As the United Nations Climate Change Conference begins in Glasgow, the Hydrogen Council CEO alliance is urging world leaders – public and private – to make a concentrated effort to implement declared hydrogen initiatives around the world in order to keep the world on pace to meet its climate commitments.
Along with electrification, the development of the hydrogen economy is critical for cost-effective and efficient global decarbonisation, allowing governments to meet their climate targets, stimulate green growth, and create sustainable jobs. To catalyze the necessary bold action, the Hydrogen Council is releasing fresh, comprehensive data on hydrogen’s carbon abatement potential, as well as a ready-to-deploy toolkit of instruments and measures for establishing enabling policy frameworks for renewable and low-carbon hydrogen.
The Council’s “Hydrogen for Net Zero” report demonstrates that hydrogen can provide the lowest-cost decarbonisation solution for more than a fifth of final energy demand by mid-century – resulting in a cumulative CO2 reduction of 80Gt – and is thus a critical component of achieving the 1.5°C climate target. Global demand for renewable and low-carbon hydrogen could double in the next decade.
By 2030, this would equate to an annual CO2 emissions reduction similar to the combined emissions of the United Kingdom, France, and Belgium. However, this critical stepping stone necessitates a large increase in production, infrastructure, and end uses immediately.

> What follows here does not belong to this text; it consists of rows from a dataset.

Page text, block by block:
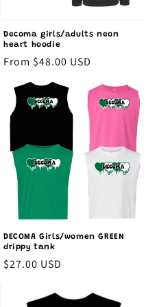
Decoma girls/adults neon
heart hoodie
Regular
From $48.00 USD
DECOMA Girls/women GREEN
drippy tank
Regular
$27.00 USD
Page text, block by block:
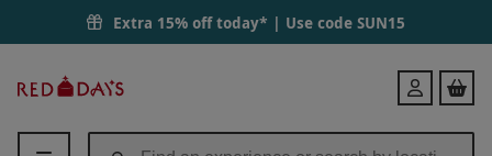
Extra 15% off today* | Use code SUN15
Days
Login
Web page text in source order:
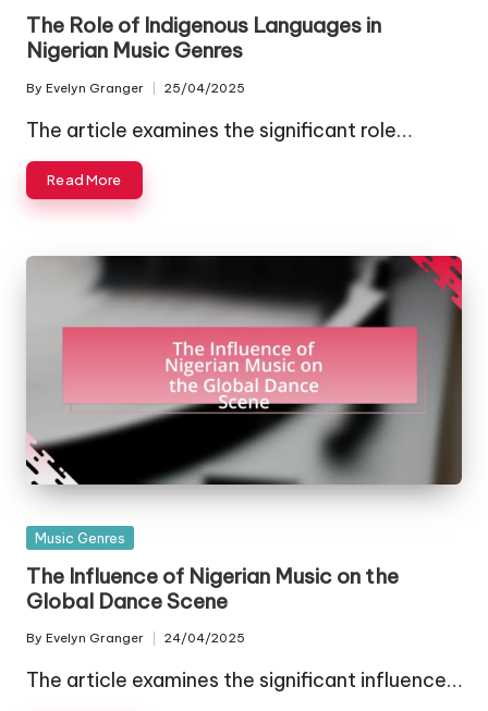
The Role of Indigenous Languages in
Nigerian Music Genres
Posted
by
By Evelyn Granger 25/04/2025
The article examines the significant role…
Read More
Posted
Music Genres
The Influence of Nigerian Music on the
Global Dance Scene
Posted
by
By Evelyn Granger 24/04/2025
The article examines the significant influence…
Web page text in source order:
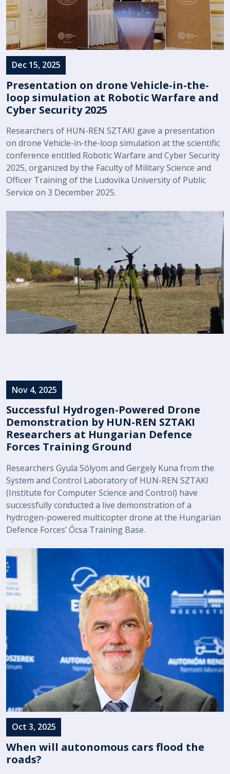
Dec 15, 2025
Presentation on drone Vehicle-in-the-
loop simulation at Robotic Warfare and
Cyber Security 2025
Researchers of HUN-REN SZTAKI gave a presentation
on drone Vehicle-in-the-loop simulation at the scientific
conference entitled Robotic Warfare and Cyber Security
2025, organized by the Faculty of Military Science and
Officer Training of the Ludovika University of Public
Service on 3 December 2025.
Nov 4, 2025
Successful Hydrogen-Powered Drone
Demonstration by HUN-REN SZTAKI
Researchers at Hungarian Defence
Forces Training Ground
Researchers Gyula Sólyom and Gergely Kuna from the
System and Control Laboratory of HUN-REN SZTAKI
(Institute for Computer Science and Control) have
successfully conducted a live demonstration of a
hydrogen-powered multicopter drone at the Hungarian
Defence Forces’ Ócsa Training Base.
Oct 3, 2025
When will autonomous cars flood the
roads?
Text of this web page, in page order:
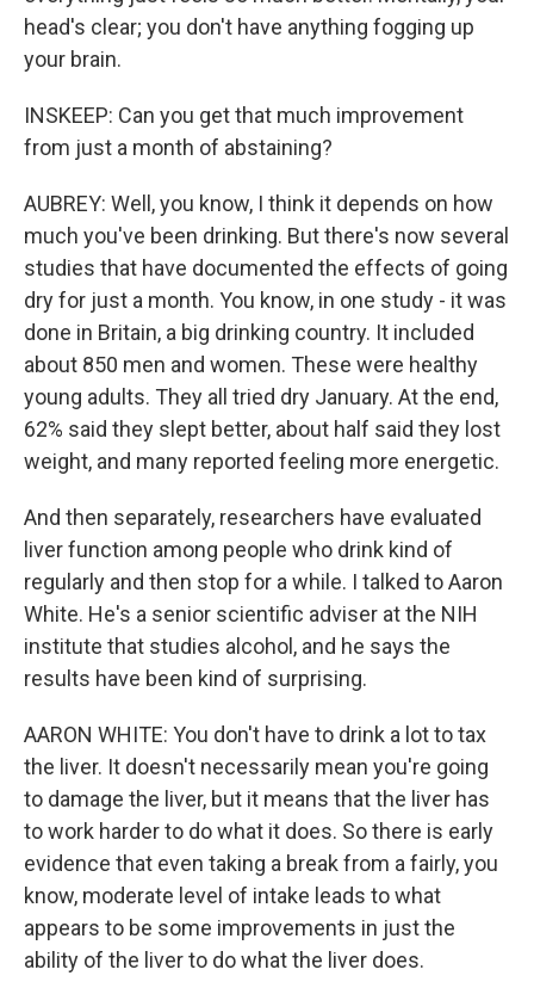
head's clear; you don't have anything fogging up
your brain.
INSKEEP: Can you get that much improvement
from just a month of abstaining?
AUBREY: Well, you know, I think it depends on how
much you've been drinking. But there's now several
studies that have documented the effects of going
dry for just a month. You know, in one study - it was
done in Britain, a big drinking country. It included
about 850 men and women. These were healthy
young adults. They all tried dry January. At the end,
62% said they slept better, about half said they lost
weight, and many reported feeling more energetic.
And then separately, researchers have evaluated
liver function among people who drink kind of
regularly and then stop for a while. I talked to Aaron
White. He's a senior scientific adviser at the NIH
institute that studies alcohol, and he says the
results have been kind of surprising.
AARON WHITE: You don't have to drink a lot to tax
the liver. It doesn't necessarily mean you're going
to damage the liver, but it means that the liver has
to work harder to do what it does. So there is early
evidence that even taking a break from a fairly, you
know, moderate level of intake leads to what
appears to be some improvements in just the
ability of the liver to do what the liver does.
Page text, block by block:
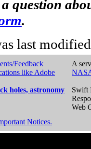
question
.
last
Feedback
like Adobe
holes, astronomy
A
Swift
Web
Notices.
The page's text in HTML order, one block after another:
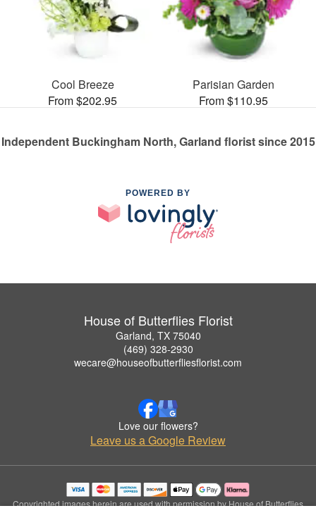
Cool Breeze
From $202.95
Parisian Garden
From $110.95
Independent Buckingham North, Garland florist since 2015
POWERED BY
House of Butterflies Florist
Garland, TX 75040
(469) 328-2930
wecare@houseofbutterfliesflorist.com
Love our flowers?
Leave us a Google Review
Copyrighted images herein are used with permission by House of Butterflies
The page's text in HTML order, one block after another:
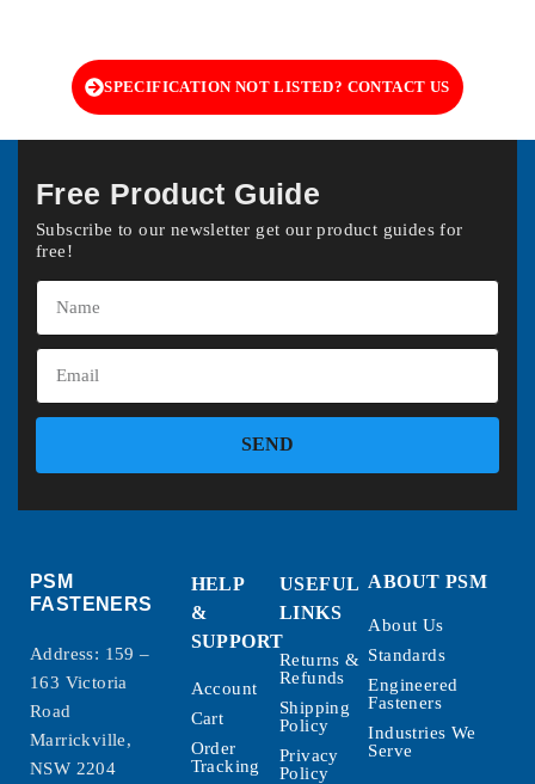
SPECIFICATION NOT LISTED? CONTACT US
Free Product Guide
Subscribe to our newsletter get our product guides for
free!
SEND
PSM
FASTENERS
Address: 159 –
163 Victoria
Road
Marrickville,
NSW 2204
HELP
&
SUPPORT
Account
Cart
Order
Tracking
USEFUL
LINKS
Returns &
Refunds
Shipping
Policy
Privacy
Policy
ABOUT PSM
About Us
Standards
Engineered
Fasteners
Industries We
Serve
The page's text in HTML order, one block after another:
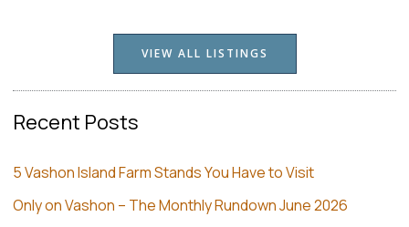
VIEW ALL LISTINGS
Recent Posts
5 Vashon Island Farm Stands You Have to Visit
Only on Vashon – The Monthly Rundown June 2026
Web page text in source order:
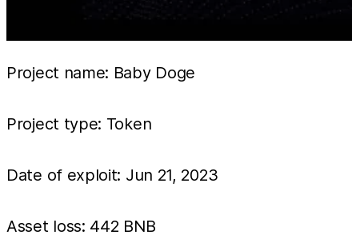
Project name: Baby Doge
Project type: Token
Date of exploit: Jun 21, 2023
Asset loss: 442 BNB
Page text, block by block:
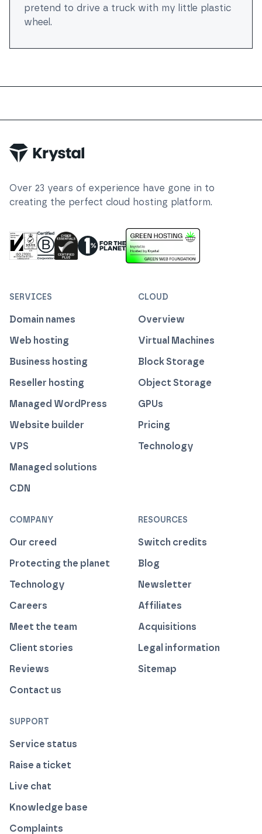
pretend to drive a truck with my little plastic
wheel.
Over 23 years of experience have gone in to
creating the perfect cloud hosting platform.
ISO 27001 Information Security Management
Cyber Essentials Plus Certified
1% For The Planet
SERVICES
Domain names
Web hosting
Business hosting
Reseller hosting
Managed WordPress
Website builder
VPS
Managed solutions
CDN
CLOUD
Overview
Virtual Machines
Block Storage
Object Storage
GPUs
Pricing
Technology
COMPANY
Our creed
Protecting the planet
Technology
Careers
Meet the team
Client stories
Reviews
Contact us
RESOURCES
Switch credits
Blog
Newsletter
Affiliates
Acquisitions
Legal information
Sitemap
SUPPORT
Service status
Raise a ticket
Live chat
Knowledge base
Complaints
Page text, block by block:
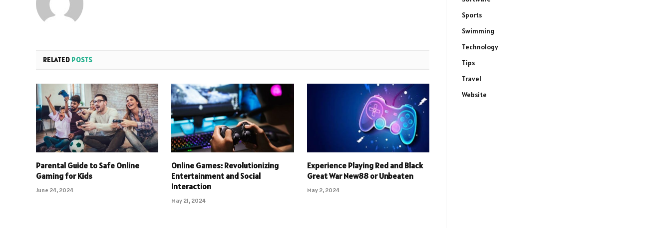
RELATED POSTS
Parental Guide to Safe Online
Gaming for Kids
June 24, 2024
Online Games: Revolutionizing
Entertainment and Social
Interaction
May 21, 2024
Experience Playing Red and Black
Great War New88 or Unbeaten
May 2, 2024
Sports
Swimming
Technology
Tips
Travel
Website
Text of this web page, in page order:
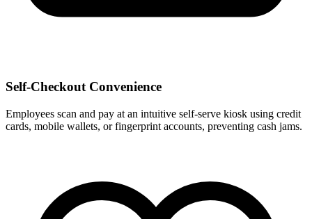
Self-Checkout Convenience
Employees scan and pay at an intuitive self-serve kiosk using credit
cards, mobile wallets, or fingerprint accounts, preventing cash jams.
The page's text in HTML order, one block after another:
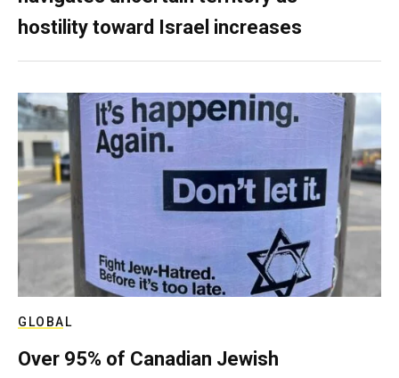
hostility toward Israel increases
GLOBAL
Over 95% of Canadian Jewish
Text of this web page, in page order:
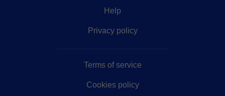
Help
Privacy policy
Terms of service
Cookies policy
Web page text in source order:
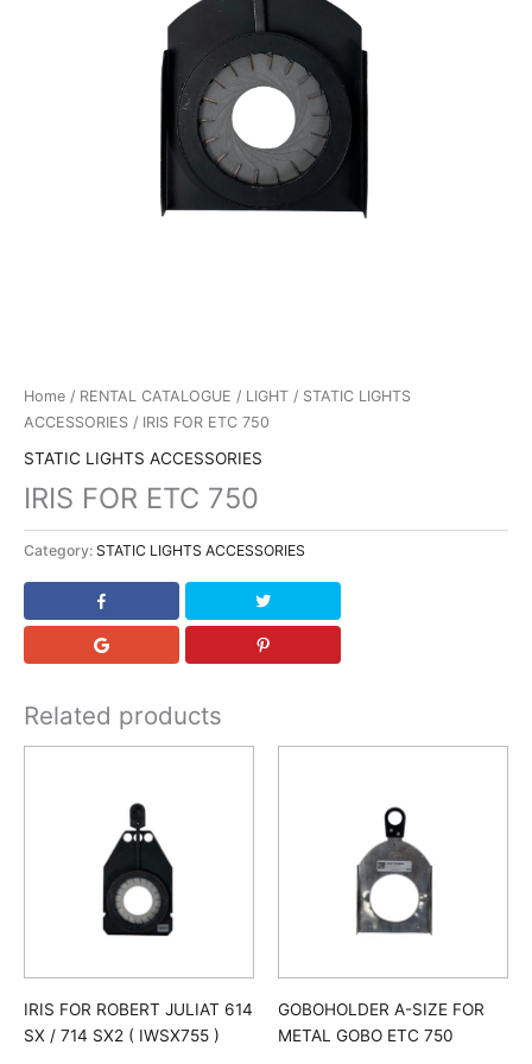
Home / RENTAL CATALOGUE / LIGHT / STATIC LIGHTS
ACCESSORIES / IRIS FOR ETC 750
STATIC LIGHTS ACCESSORIES
IRIS FOR ETC 750
Category: STATIC LIGHTS ACCESSORIES
Related products
IRIS FOR ROBERT JULIAT 614
SX / 714 SX2 ( IWSX755 )
GOBOHOLDER A-SIZE FOR
METAL GOBO ETC 750
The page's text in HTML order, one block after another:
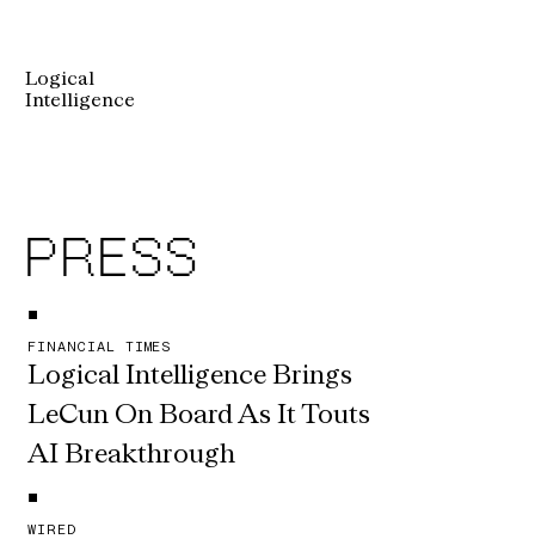
Logical
Intelligence
PRESS
•
FINANCIAL TIMES
Logical Intelligence Brings
LeCun On Board As It Touts
AI Breakthrough
•
WIRED

The sector has established a strong foundation, with over 520 large-scale projects and 90+ GW of electrolyser production capacity declared globally, totaling more than $160 billion in direct investment. Closer public-private partnership, on the other hand, is important for increasing investments: a fourfold increase is necessary by 2030 to put the world on track to achieve Net Zero emissions. Only by prioritizing investments and funding assistance in this decade will we be able to build up hydrogen to the levels required to meet global climate targets by 2050 while also lowering costs.
The “Policy Toolbox for Low Carbon and Renewable Hydrogen,” which was produced concurrently with the aforementioned research, is a first-of-its-kind comprehensive review of dozens of hydrogen policy measures implemented across the value chain at various degrees of market development.
It highlights how a set of successful policy and regulatory measures may give investors with the essential clarity in the short-to-medium term as well as the long term, consequently lowering hydrogen costs, increasing uptake, and promoting cross-border hydrogen trade. Additionally, it highlights the importance of incorporating societal values and advantages connected with the hydrogen economy’s development into policy formulation in order to contribute to achieving the UN Sustainable Development Goals.
Benoît Potier, Chairman and CEO of Air Liquide and Co-chair of the Hydrogen Council, said: “Global warming is a key challenge of our times. Hydrogen is now widely recognised as a key element of a successful energy transition. To accelerate, governments and the industry must synchronise efforts to materialise its potential in order to actually meet net-zero targets. The data and policy guidance released today by the Hydrogen Council are critical in the context of COP26. This is a call to action for decisionmakers and industry to join forces and realise planned activity, to set the transition up for success.”
“Hydrogen can enable cost-effective decarbonisation of economies worldwide. There is clear momentum in hydrogen investments, but a transformation of such magnitude requires unprecedented mobilisation of public and private resources through strong partnerships and policy support. We look forward to working with governments on hydrogen for the benefit of our shared climate goals,” said Tom Linebarger, Chairman and CEO of Cummins and Co-Chair of the Hydrogen Council.
Daryl Wilson, Executive Director of the Hydrogen Council added: “Put simply – there is no climate solution without hydrogen. We know from past experiences with technologies such as wind and solar that frontloading investments and policy support in early market development phase can bring down costs quickly, enabling deployment at pace and scale. Our new reports not only define how hydrogen can grow into an economy-wide solution by 2050, but offer practical recommendations on how to get there: by ramping up investments within the next decade, underpinned by efficient policy design.”
“The momentum in hydrogen continues to accelerate: announced electrolysis capacity for 2030 has doubled this year and announced project investments increased to $160bn, with total investments into the ecosystem estimated at more than three times that figure,” added Bernd Heid, Senior Partner at McKinsey & Company. “In a path towards our decarbonisation commitments, clean hydrogen demand can grow to 75 Mt by 2030; of this, two-thirds will stem from new markets like steel, industry, mobility, aviation, and maritime. To meet this new demand, we will see the emergence of new energy hubs and global value chains that enable a hydrogen market seven times its current size by mid-century.”